Earlier, we touched on PROTACs and molecular glues – tools used in protein degradation. But how exactly do they help attach these ‘magic’ ubiquitin markers to the target proteins needing to be degraded?
PROTACs bind to both a target protein and an enzyme called E3 ubiquitin ligase, which is responsible for recruiting ubiquitin and transferring it to the protein – known as ubiquitination. Once the protein and enzyme are in close contact, the protein becomes ubiquitinated and degraded by the proteasome.
Molecular glues use a similar process, but unlike PROTACs, they are not bifunctional. Instead, they bind E3 ligase or the target protein and induce structural shifts that help the two bind. Once bound, the proteins become ubiquitinated and degraded.
Dr Konopacka explained: “These tools, which we call induced proximity therapeutics, are, excitingly, pushing the boundaries of drug discovery and offering new hope for patients. They allow us to target proteins that were previously considered ‘undruggable.’”
Building a team with a mission
Dr Konopacka is currently assembling the induced proximity biology team at the ICR, bringing together scientists who have experience in protein degradation and drug discovery. The aims are to accelerate progress in this field and build on the ICR’s deep expertise in cancer biology and drug discovery.
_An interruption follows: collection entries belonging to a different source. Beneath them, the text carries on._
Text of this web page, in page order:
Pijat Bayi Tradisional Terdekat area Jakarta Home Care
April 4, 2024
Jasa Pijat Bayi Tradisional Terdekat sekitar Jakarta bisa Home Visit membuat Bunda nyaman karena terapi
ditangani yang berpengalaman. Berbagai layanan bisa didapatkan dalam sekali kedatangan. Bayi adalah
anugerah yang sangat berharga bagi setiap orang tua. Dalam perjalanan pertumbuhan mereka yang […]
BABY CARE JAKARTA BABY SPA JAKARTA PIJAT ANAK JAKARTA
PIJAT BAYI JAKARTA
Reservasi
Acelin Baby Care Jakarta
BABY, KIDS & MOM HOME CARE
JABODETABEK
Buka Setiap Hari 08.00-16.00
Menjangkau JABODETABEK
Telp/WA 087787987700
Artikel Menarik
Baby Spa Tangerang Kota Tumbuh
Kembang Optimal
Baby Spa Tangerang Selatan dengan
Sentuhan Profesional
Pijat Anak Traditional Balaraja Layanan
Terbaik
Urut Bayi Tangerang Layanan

Dr Konopacka said: “I’m fortunate to have joined an institute with a strong research history on targeted protein degradation and cancer drug discovery. Together with other groups at the Centre for Protein Degradation, our team is tackling several ambitious projects, including identifying new targets for molecular glues and advancing PROTACs for specific cancer-linked proteins.
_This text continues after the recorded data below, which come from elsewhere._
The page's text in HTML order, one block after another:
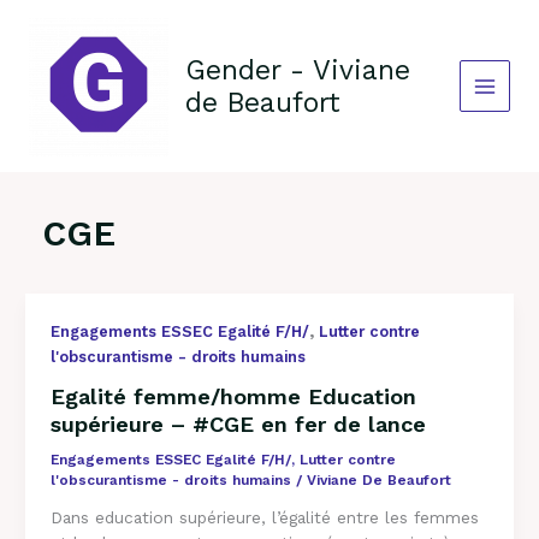
contenu
Gender - Viviane
de Beaufort
CGE
Engagements ESSEC Egalité F/H/, Lutter contre
l'obscurantisme - droits humains
Egalité femme/homme Education
supérieure – #CGE en fer de lance
Engagements ESSEC Egalité F/H/, Lutter contre
l'obscurantisme - droits humains / Viviane De Beaufort
Dans education supérieure, l’égalité entre les femmes
Egalité
femme/homme
supérieure –
#CGE
en
fer
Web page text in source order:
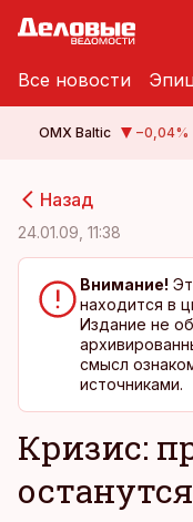
Все новости
OMX Baltic −0,04%
Назад
24.01.09, 11:38
Внимание!
находится в
Издание не
смысл
источниками.
Кризис:
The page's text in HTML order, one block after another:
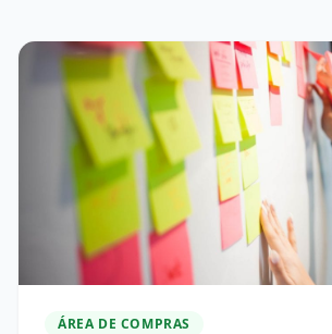
ÁREA DE COMPRAS
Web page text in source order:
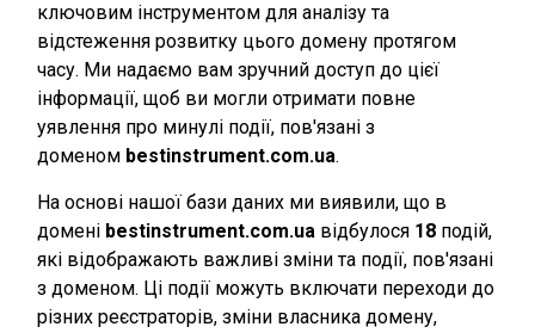
ключовим інструментом для аналізу та
відстеження розвитку цього домену протягом
часу. Ми надаємо вам зручний доступ до цієї
інформації, щоб ви могли отримати повне
уявлення про минулі події, пов'язані з
доменом bestinstrument.com.ua.
На основі нашої бази даних ми виявили, що в
домені bestinstrument.com.ua відбулося 18 подій,
які відображають важливі зміни та події, пов'язані
з доменом. Ці події можуть включати переходи до
різних реєстраторів, зміни власника домену,
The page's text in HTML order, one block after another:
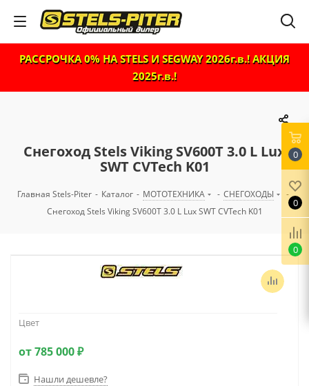
РАССРОЧКА 0% НА STELS И SEGWAY 2026г.в.! АКЦИЯ
2025г.в.!
Снегоход Stels Viking SV600T 3.0 L Lux
SWT CVTech K01
Главная Stels-Piter - Каталог - МОТОТЕХНИКА - СНЕГОХОДЫ
-
Снегоход Stels Viking SV600T 3.0 L Lux SWT CVTech K01
Цвет
от785 000 ₽
Нашли дешевле?
0
0
0
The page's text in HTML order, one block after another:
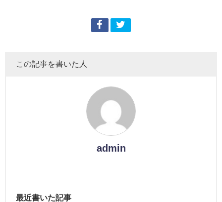
この記事を書いた人
admin
最近書いた記事
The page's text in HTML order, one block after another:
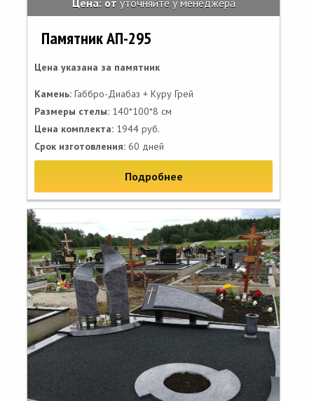
Цена: от уточняйте у менеджера
Памятник АП-295
Цена указана за памятник
Камень: Габбро-Диабаз + Куру Грей
Размеры стелы: 140*100*8 см
Цена комплекта: 1944 руб.
Срок изготовления: 60 дней
Подробнее

“We provide comprehensive biological platforms for target and novel E3 ligase discovery, as well as assay development, screening and the profiling of molecular glue degraders and PROTACs. We are aiming to improve drug selectivity, reduce toxicity and potentially spare healthy tissue by focusing on proteins or pathways unique to cancer cells.”
A vision for the future
Dr Konopacka believes induced proximity therapeutics have the potential to transform cancer therapy. By employing the cell's natural protein degradation systems, the technology may offer a competitive edge due to targeting proteins that have been considered difficult to drug by traditional approaches such as inhibitors.
Dr Konopacka said: “The hope is to deliver treatment that is more efficient and minimises side effects. As these PROTACs and molecular glues molecules can degrade multiple copies of target proteins, we can use smaller doses, which reduces the risk of both toxicity and treatment resistance.
“I’m enthusiastic about this technology because it’s incredibly clever, and we can see how we’re making a difference – not only for patients but also for the scientific community, as our degraders can be used as important tools for target validation and basic biology. These achievements are very rewarding for us at the ICR.
“With our interdisciplinary expertise and extensive collaborations with other groups at the ICR and drug discovery industry, I believe we’re exceptionally positioned to drive innovation in targeted protein degradation drug discovery and cancer research. As I settle into my new role, I’m excited about the path ahead.”